Say what you will about his politics, but no one with any degree of honesty can claim with a straight face that President Obama isn't one of the smartest presidents of the last 50-plus years. The president's impromptu speaking style, which the far-right misperceives as somehow "stupid," is actually the president being thoughtful and prudent. And yes, he occasionally stammers and uses common verbal tics, but does that mean he's "stupid?" Or disconnected? The same faction of people who proudly champion anti-intellectualism as a virtue are currently accusing a very smart man of being an idiot. Let me know if you can figure that one out. While you're at it, what the hell is a "peeance freeance secure Iraq?"

The teleprompter attacks have become so inexplicably widespread that, Monday night, David Letterman aired a bit called "Teleprompter vs. No Teleprompter" about how stupid the whole teleprompter thing has become. Leading into a video comparing a clip of President Obama using a teleprompter and George W. Bush stammering without one, Letterman basically said (paraphrasing): "This is seriously all they've got?"

Little did Letterman know that on Tuesday night the Great War on Teleprompters would reach new levels of hackery. Immediately following the end of the president's prime time press conference, David Gregory on NBC and Brett Baier on FOX News Channel reported that the president used a teleprompter for his customary prepared statement at the top of the event. As if that was somehow unusual. Baier, by the way, read his remarks from a teleprompter.

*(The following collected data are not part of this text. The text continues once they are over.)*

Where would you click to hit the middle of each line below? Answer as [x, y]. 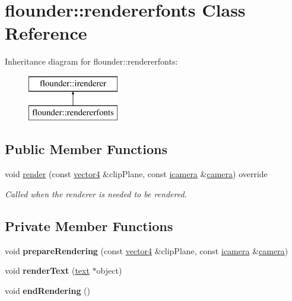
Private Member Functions [89, 225]
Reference [46, 33]
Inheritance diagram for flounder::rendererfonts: [91, 61]
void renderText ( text [47, 270]
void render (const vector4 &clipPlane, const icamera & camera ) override [136, 174]
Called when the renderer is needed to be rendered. [96, 193]
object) [109, 270]
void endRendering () [48, 290]
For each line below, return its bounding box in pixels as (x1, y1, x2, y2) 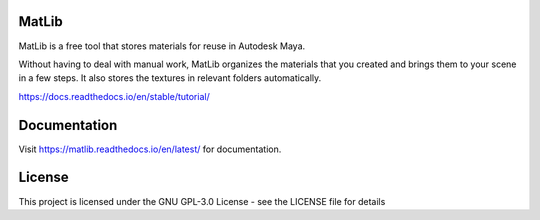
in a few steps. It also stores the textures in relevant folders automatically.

Meanwhile, the AP's Washington Bureau Chief and Karl Rove Enabler, Ron Fournier, described the teleprompter as a "crutch." Fact: all presidents read a prepared statement at the outset of their press conferences. More on that presently. The whole Fournier item is one long, shameless, desperate grab for far-right blog links. (Quick aside: in the comments under the Breitbart posting of Fournier's article, a far-right commenter wrote: "Grab some John Galt gear from [Café Press store link] and join us at your local Tea Party this April 15th." Yeah do that, because nothing says "deliberately not earning money and withdrawing from society in order to bring down the economy" quite like promoting and selling John Galt swag. Consistent!)

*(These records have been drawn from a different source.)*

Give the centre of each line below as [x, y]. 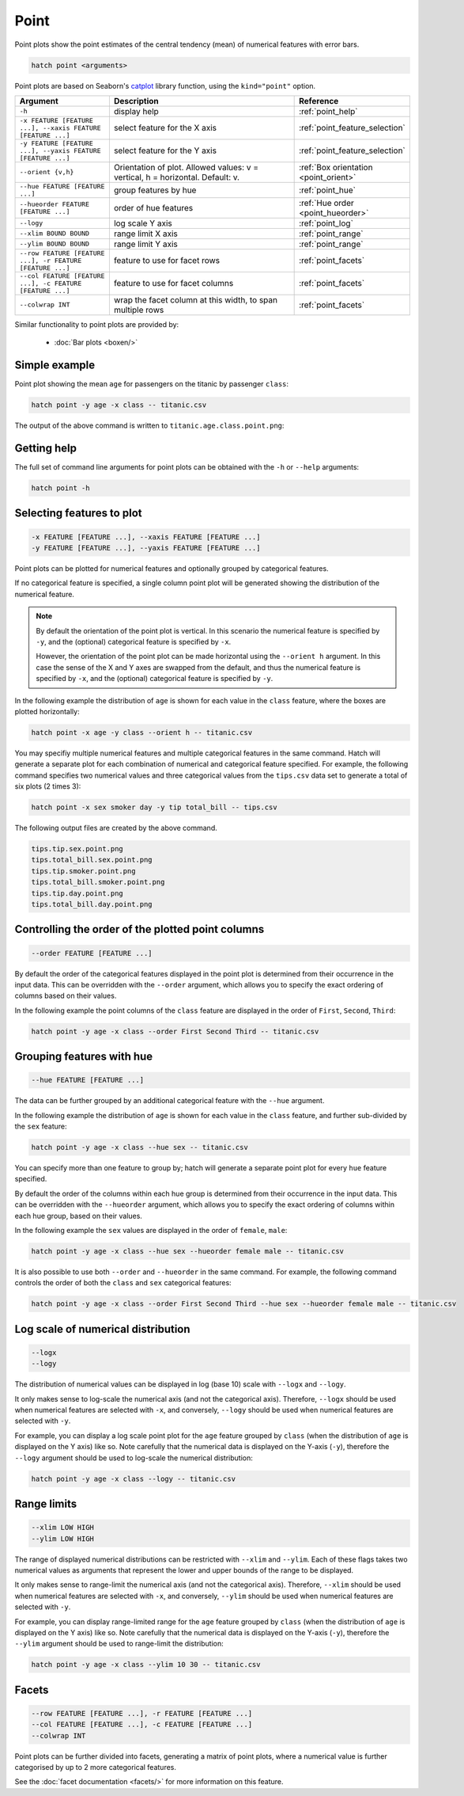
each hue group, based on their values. [78, 1216]
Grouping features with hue [84, 1057]
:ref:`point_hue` [327, 190]
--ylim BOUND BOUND [55, 244]
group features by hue [155, 190]
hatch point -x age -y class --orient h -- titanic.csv [142, 732]
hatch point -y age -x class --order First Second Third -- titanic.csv [175, 1031]
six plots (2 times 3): [48, 786]

A "crutch," is what Fournier called it. This implies that using a teleprompter is somehow easier than reading from printed pages. That's definitely not always the case. Just ask John McCain. If you've ever tried to read a speech or some dialogue from a teleprompter, it just rolls along -- sometimes too quickly, other times too slowly. If it's manually operated, you have to rely on the judgment of the operator and hope they're paying attention. It's really quite unnerving unless you've really mastered it. But if you have, why go back to reading from pages? There's no point. It's like learning to pilot a jet, but then only ever traveling bareback on a donkey.

In politics and the media, teleprompters are about as commonplace as microphones and people named "O'Donnell." Some use a teleprompter, some use paper, some use cue cards, some use both. Really, what difference does it make whether prepared remarks are read from paper or Perspex? Either way, we're talking about prepared text printed on a readable medium. The teleprompter isn't some space-age interdimensional portal that automatically injects your audience with nitrous oxide and mild doses of heroin, drugging them into an involuntary state of euphoric torpor. It simply allows the reader to deliver a speech without looking down at the podium. That's all.

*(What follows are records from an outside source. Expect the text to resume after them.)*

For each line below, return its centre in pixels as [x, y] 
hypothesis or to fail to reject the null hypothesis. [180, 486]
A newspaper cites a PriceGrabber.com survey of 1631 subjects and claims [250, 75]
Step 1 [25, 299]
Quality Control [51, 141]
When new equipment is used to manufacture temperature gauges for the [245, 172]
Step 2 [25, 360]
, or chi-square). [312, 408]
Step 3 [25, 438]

Once again, there's no other way to describe this attack other than to call it "loud noises!" amounting to schizoid, nonsensical garble. Just like any Glenn Beck show, in fact -- maudlin platitudes that, if shouted loudly enough, sound very serious.

So ultimately if the intention is to turn "teleprompter" into a bad word, then good luck running Sarah Palin in 2012. Sarah Palin -- whose one bright shining moment came complete with a teleprompter, and whose most damning moments came without one.